[Exercise instructions] When you give the entries again, keep every word as it stands and drop the pictures.

─── Given entries

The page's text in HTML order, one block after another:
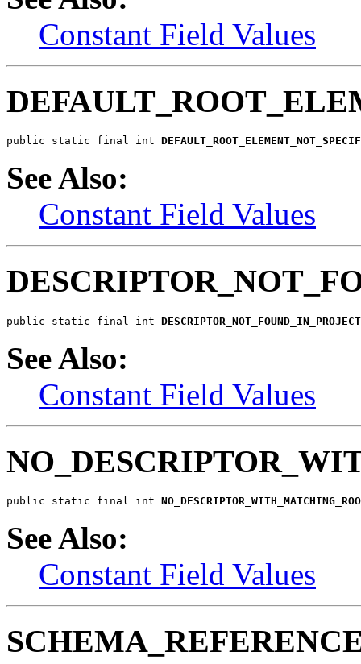
Constant Field Values
public static final int
See Also:
Constant Field Values
public static final int DESCRIPTOR_NOT_FOUND_IN_PROJECT
See Also:
Constant Field Values
public static final int
See Also:
Constant Field Values
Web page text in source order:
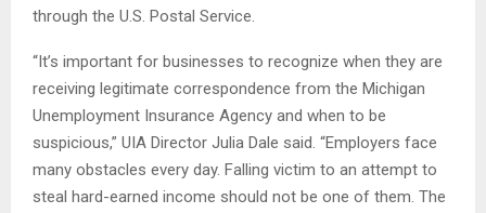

──────

[Answer to the exercise]
The page's text in HTML order, one block after another:
Constant Field Values
public static final int
See Also:
Constant Field Values
public static final int DESCRIPTOR_NOT_FOUND_IN_PROJECT
See Also:
Constant Field Values
public static final int
See Also:
Constant Field Values
Web page text in source order:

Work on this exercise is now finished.